Drawing Easy People Drawing Easy People of Giving Up and Trying Again

When it comes to learning how to describe people, commencement uncomplicated to ensure success. And what is simpler than cartoon armatures? They are most like glorified stick figures! When yous finish worrying about getting the proportions of the torso and legs only right or making certain your eyes are the same size and align perfectly, yous can focus more on the basic idea of the trunk — where things get, how they work together, how they move. In starting this way, y'all can take your time, slowly working to heighten your figure drawing skills. Beneath, Jeff Mellem demonstrates the fundamentals of drawing armatures, excerpted from his volume, How to Draw People , and why starting this way leads to better figures down the line. Enjoy! Why You Should Start with Armatures When Learning to Draw Figures | Excerpt from How to Draw People by Jeff Mellem | Artists Network

Drawing Armatures 101

The all-time way to learn to draw the man figure is to start as elementary as possible. Forget near tracing contours. Forget nigh shadows and values. And, forget near skin and bones and facial features. What you need to do is boil the figure down to its essence, something so uncomplicated that information technology can be drawn quickly; something and so clear that there's no question about what it represents. When people who don't know how to draw want to sketch a person, they frequently end upwardly with a stick effigy. That's about as simple as yous tin can get. The problem with the standard stick figure is that it doesn't possess the data on which to base a cartoon.
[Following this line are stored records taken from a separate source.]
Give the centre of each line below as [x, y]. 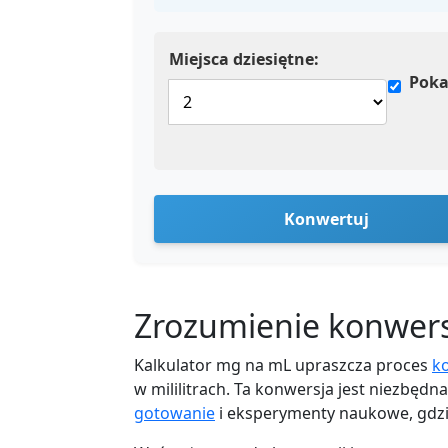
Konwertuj [326, 219]
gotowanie [174, 413]
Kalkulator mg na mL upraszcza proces [283, 365]
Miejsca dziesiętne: [244, 59]
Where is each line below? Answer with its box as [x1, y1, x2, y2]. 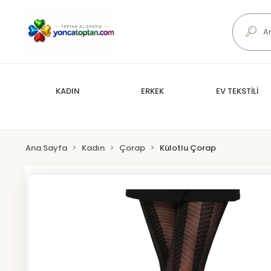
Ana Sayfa [25, 142, 67, 154]
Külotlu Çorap [160, 142, 216, 154]
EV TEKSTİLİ [216, 85, 258, 97]
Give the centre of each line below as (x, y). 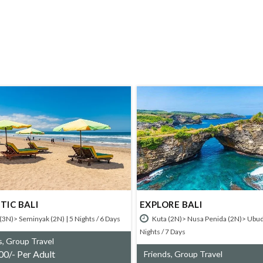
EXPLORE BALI (152, 204)
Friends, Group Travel (164, 254)
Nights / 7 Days (144, 231)
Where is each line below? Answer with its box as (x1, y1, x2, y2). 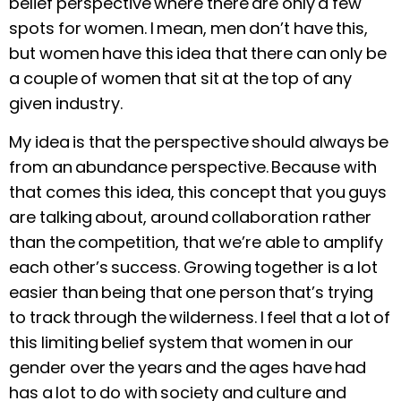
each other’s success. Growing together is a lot (9, 255, 378, 278)
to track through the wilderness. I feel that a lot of (9, 305, 390, 328)
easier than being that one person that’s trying (9, 280, 373, 303)
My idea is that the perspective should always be (9, 130, 388, 153)
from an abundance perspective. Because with (9, 155, 377, 178)
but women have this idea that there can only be (9, 42, 387, 65)
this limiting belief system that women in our (9, 330, 354, 354)
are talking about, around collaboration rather (9, 205, 371, 228)
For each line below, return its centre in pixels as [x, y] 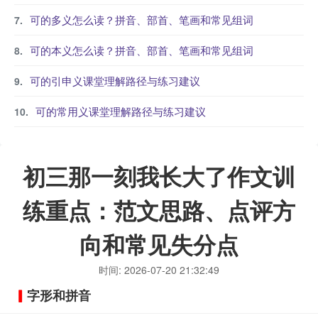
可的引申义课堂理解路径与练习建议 [115, 81]
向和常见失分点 [159, 244]
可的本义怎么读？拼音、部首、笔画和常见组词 [142, 50]
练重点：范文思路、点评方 [159, 210]
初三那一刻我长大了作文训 [159, 176]
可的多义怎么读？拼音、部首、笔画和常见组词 [142, 20]
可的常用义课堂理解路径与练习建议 [121, 111]
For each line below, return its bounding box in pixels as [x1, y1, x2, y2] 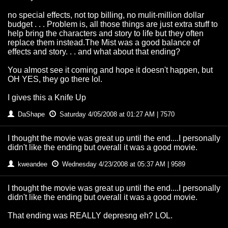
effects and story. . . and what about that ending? [8, 47, 180, 56]
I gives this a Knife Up [8, 93, 86, 102]
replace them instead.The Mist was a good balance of [8, 38, 199, 47]
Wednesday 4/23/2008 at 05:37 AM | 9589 [60, 160, 185, 168]
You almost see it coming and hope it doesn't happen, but [8, 66, 213, 75]
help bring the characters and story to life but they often [8, 29, 204, 38]
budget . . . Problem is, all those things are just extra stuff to [8, 20, 218, 29]
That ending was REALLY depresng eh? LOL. [8, 211, 173, 220]
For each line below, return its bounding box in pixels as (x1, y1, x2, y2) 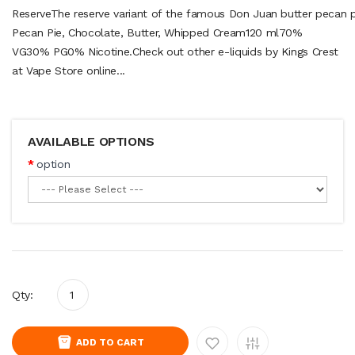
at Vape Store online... (12, 64, 125, 77)
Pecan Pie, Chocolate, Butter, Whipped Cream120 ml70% (12, 26, 303, 39)
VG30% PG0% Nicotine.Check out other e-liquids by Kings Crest (12, 45, 338, 58)
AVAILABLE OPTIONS (28, 134, 155, 149)
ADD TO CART (76, 337, 144, 348)
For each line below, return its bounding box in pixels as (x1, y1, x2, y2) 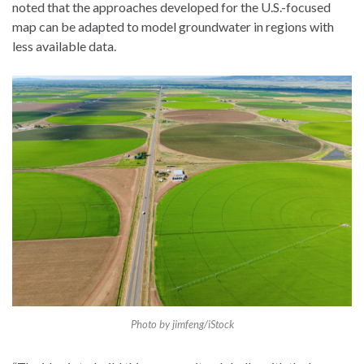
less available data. (12, 37, 116, 54)
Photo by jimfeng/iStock (130, 317, 234, 331)
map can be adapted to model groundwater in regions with (12, 18, 334, 34)
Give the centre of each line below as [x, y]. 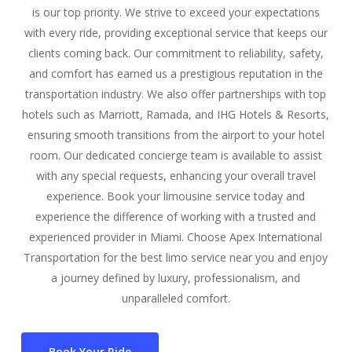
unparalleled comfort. [176, 298]
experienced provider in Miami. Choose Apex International [176, 236]
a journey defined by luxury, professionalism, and [176, 277]
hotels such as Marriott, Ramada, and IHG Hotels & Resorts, [176, 114]
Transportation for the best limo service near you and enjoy [176, 257]
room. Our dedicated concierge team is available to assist [176, 155]
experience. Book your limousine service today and [176, 196]
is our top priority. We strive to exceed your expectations [176, 12]
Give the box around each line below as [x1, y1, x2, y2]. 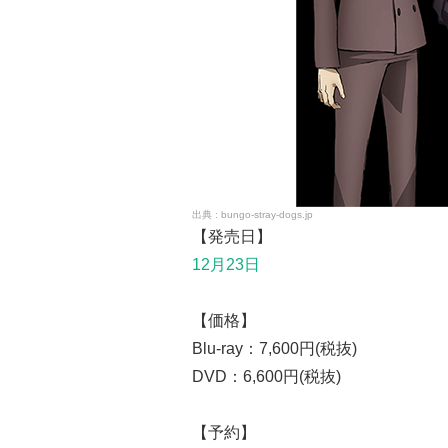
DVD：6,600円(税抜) [192, 367, 341, 385]
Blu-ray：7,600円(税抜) [192, 339, 357, 357]
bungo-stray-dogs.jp [221, 208, 313, 220]

Yet, with a couple of additions and modifications, you can turn a elementary stick effigy into a foundation for a cartoon.

Figuring out Stick Figures

If you take a stick effigy and add some shoulders and hips, y'all get something that looks a lot more similar a human than the usual stick figure. If you besides add together in some easily and feet and some bends at the elbows and knees, some volume to the caput and keep all the parts roughly in proportion to a real person, you'll end up with something that's both like shooting fish in a barrel to draw and recognizable every bit a homo. In fine art, this simplified figure is called an armature. Learning to describe armatures is a corking identify to get-go in figure drawing. Yous don't have to worry almost making the armature look similar the person you're cartoon. Once you lot take abroad all the details, what you're left with is a diagram of how someone is posed. By reducing the figure to this simple representation, y'all gain the ability to analyze and exaggerate poses you encounter and invent poses you imagine.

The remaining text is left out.